Taunus – „Oma rief – Opa kam“ ist die Lieblings-Todesanzeige von Christian Sprang überschrieben. Seit Studientagen sammelt er skurile, lustige und hasserfüllte Nachrufe und Todesanzeigen. Zwei Bücher hat er mit seinem Freund Matthias Nöllke bereits gefüllt, 2013 kommt der letzte Band. Von Julia Renner

 „Das ist doch super: ‚Oma rief – Opa kam‘. Das sagt alles aus in nur vier Worten“, freut sich Christian Sprang. Doch eigentlich will der 49-Jährige keine Anzeige besonders hervorheben. Er liebt alle seine gesammelten Anzeigen, sagt er.

Mehr als 5000 Stück sind mittlerweile zusammen gekommen. „Aber alleine kann man es nicht so weit bringen“, sagt er. Während des Studiums hat er mit Freunden angefangen zu sammeln, „ich war nur zufällig der Sammelpunkt“.

Um die Freunde besser zu vernetzen, ging Sprang 2003 mit der Internetseite www.todesanzeigensammlung.de online. „Diese Seite war eigentlich nicht für die Öffentlichkeit gedacht“, sagt er. Doch schon zwei Tage, nachdem die Seite ans Netz gegangen war, kam die erste Mail von einem Fremden – im Anhang eine skurile Todesanzeige. Die Besucherzahlen stiegen beständig. „Mittlerweile gibt es etwa 2500 Links, die auf die Seite verweisen – ohne, dass ich je darum gebeten hätte.“

Eine klassische Klolektüre

Dass die Sammlung mal zwei Bücher füllen würde, damit hatte Sprang nie gerechnet. „Aus die Maus“ hieß der erste Band, der 2009 auf den Markt kam. Bereits ein Jahr später erschien „Wir sind unfassbar“. „2013 kommt der dritte und letzte Band“, kündigt der Jurist an. Auch das wird „im positiven Sinn eine klassische Klolektüre“ sein, sagt der Autor.
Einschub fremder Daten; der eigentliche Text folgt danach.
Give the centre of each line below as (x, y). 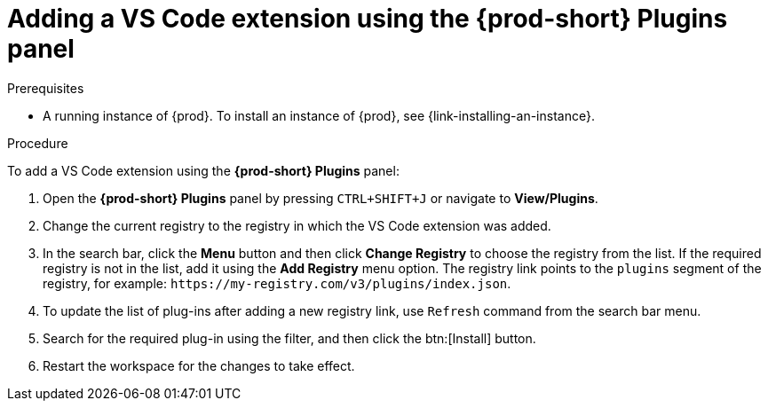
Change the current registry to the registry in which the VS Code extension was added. (297, 225)
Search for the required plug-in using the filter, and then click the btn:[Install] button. (289, 338)
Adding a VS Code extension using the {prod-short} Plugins (368, 19)
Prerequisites (46, 88)
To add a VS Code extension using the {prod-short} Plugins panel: (203, 170)
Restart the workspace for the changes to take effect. (199, 365)
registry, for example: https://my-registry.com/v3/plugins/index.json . (277, 283)
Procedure (38, 143)
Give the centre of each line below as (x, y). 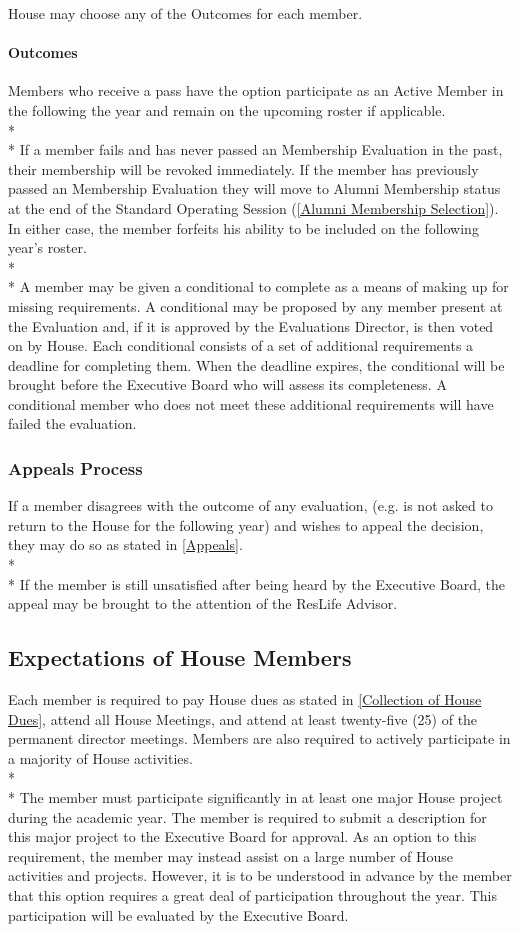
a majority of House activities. (100, 757)
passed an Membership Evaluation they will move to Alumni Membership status (254, 188)
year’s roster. (47, 247)
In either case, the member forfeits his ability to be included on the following (243, 227)
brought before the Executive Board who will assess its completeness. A (227, 384)
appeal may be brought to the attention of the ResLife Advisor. (203, 603)
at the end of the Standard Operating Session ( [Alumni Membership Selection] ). (253, 207)
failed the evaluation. (72, 423)
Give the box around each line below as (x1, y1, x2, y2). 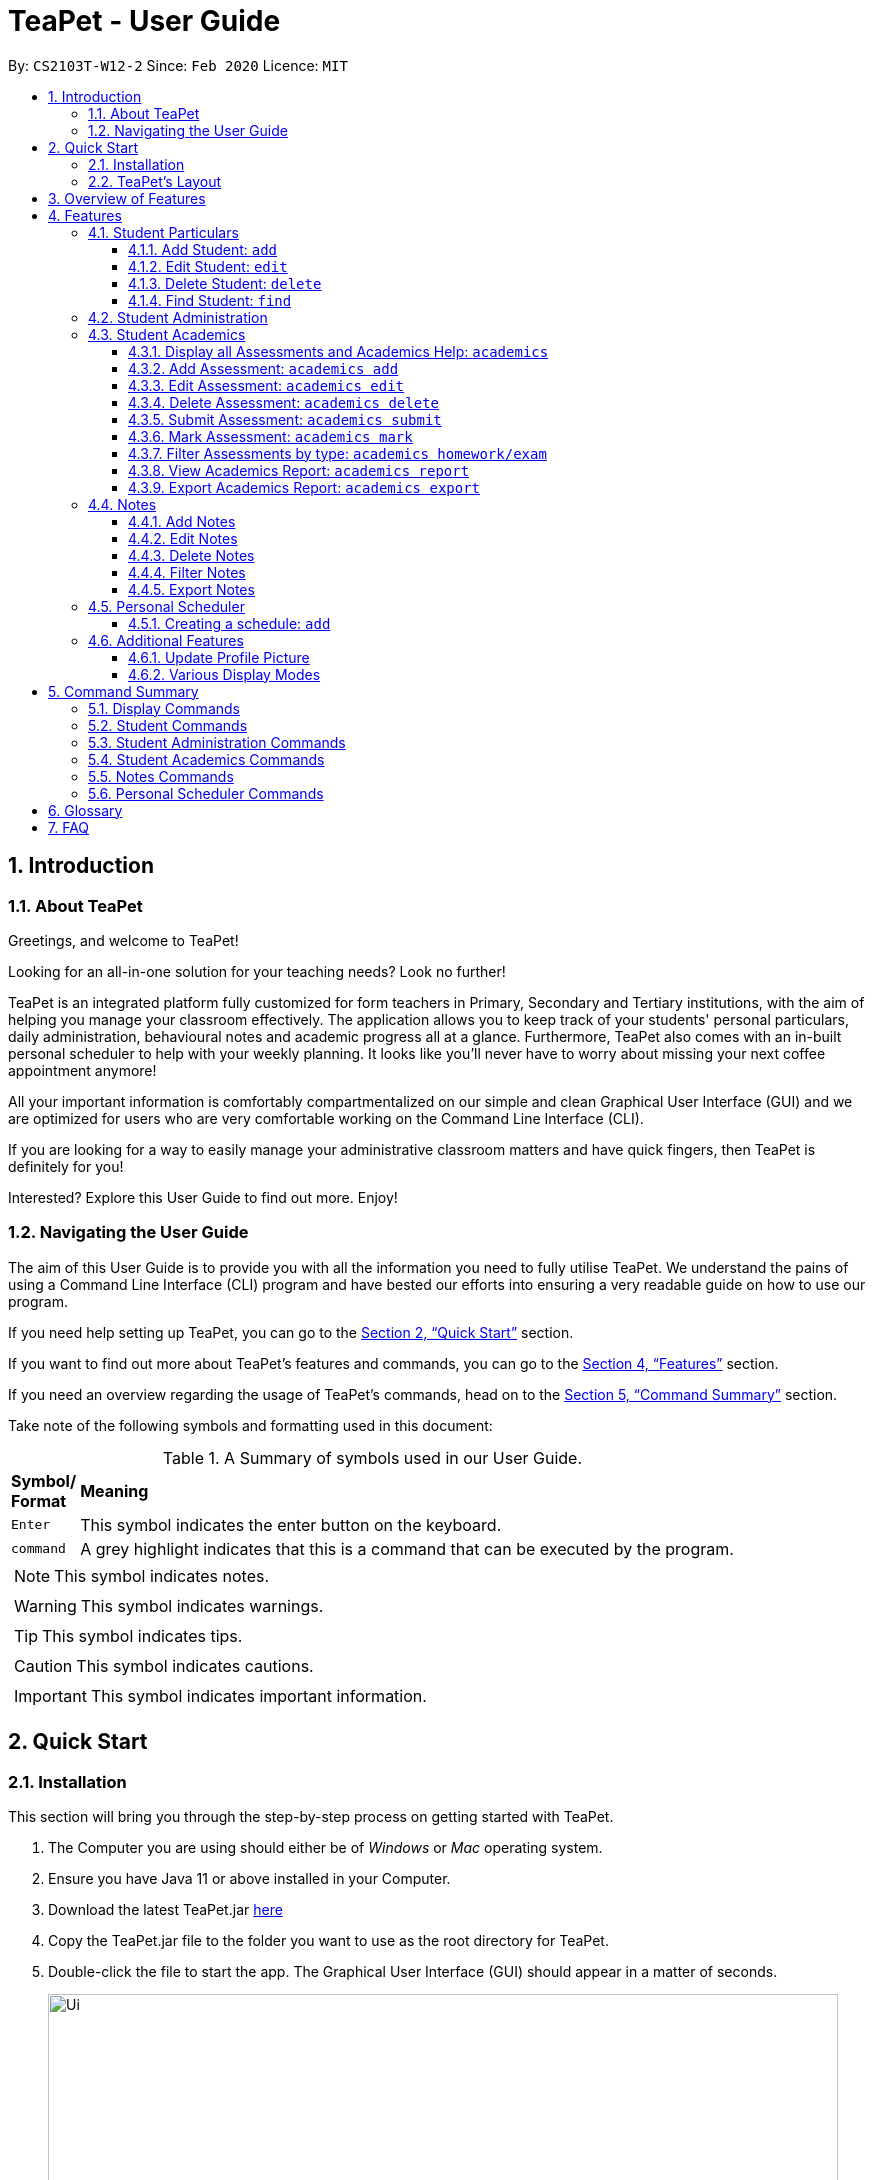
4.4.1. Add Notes (128, 512, 236, 530)
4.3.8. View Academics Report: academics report (128, 461, 470, 479)
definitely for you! (8, 1157, 124, 1175)
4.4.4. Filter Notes (128, 563, 246, 581)
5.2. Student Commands (88, 716, 248, 734)
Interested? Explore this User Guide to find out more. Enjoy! (8, 1188, 398, 1206)
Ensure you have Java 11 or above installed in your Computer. (48, 1869, 451, 1887)
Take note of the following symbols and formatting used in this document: (8, 1416, 493, 1434)

Doch ohne die Hilfe von tausenden Unterstützern hätten die Bücher nie entstehen können. Aus ganz Deutschland und sogar aus Österreich und der Schweiz werden ihm zum Teil ganze Sammlungen von besonderen Anzeigen geschickt.

Die Reaktionen auf die beiden bisher erschienenen Bücher waren durchweg positiv – bis auf einen Fall. Damals gab es Kritik von Angehörigen, dass die Todesanzeige in einem Buch abgedruckt wurde. „Die haben wir dann rausgenommen.“ Die allermeisten Angehörigen, die sich in den Büchern wiederfinden, fühlen sich geschmeichelt, sagt Sprang. Trotzdem machen er und Nöllke in den meisten Fällen die Nachnamen unkenntlich – es sei denn, der Name gehört zur Pointe.
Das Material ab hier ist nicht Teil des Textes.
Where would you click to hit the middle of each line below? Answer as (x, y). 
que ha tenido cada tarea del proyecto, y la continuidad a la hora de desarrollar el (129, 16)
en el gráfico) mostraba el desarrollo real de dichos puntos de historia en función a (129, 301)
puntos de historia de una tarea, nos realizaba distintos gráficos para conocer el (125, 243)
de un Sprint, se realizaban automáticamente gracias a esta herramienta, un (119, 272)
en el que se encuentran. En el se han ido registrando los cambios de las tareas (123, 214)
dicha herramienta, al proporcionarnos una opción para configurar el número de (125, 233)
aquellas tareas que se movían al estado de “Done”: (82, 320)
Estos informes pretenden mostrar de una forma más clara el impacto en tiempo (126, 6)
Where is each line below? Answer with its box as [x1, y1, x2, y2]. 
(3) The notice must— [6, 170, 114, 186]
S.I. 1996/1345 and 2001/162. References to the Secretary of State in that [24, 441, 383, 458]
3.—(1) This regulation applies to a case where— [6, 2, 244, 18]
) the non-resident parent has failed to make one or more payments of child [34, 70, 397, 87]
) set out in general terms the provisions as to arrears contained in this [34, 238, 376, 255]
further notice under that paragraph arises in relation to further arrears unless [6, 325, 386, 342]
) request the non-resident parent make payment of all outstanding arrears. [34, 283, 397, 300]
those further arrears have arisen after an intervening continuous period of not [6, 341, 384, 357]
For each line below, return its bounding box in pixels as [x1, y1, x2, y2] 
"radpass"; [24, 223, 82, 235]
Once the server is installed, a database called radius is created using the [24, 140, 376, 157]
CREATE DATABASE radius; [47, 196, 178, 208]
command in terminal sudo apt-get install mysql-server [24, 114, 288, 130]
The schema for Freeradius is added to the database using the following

Dabei ist es nicht Sinn, sich über jemanden lustig zu machen, betont der Jurist. „Es ist einfach toll, wenn mit wenigen Worten ein ganzes Leben präsentiert wird.“ Das finden scheinbar auch Hospizgruppen, Pfarrer und Bestatter – sie gehören zu den Hauptabnehmern der Bücher.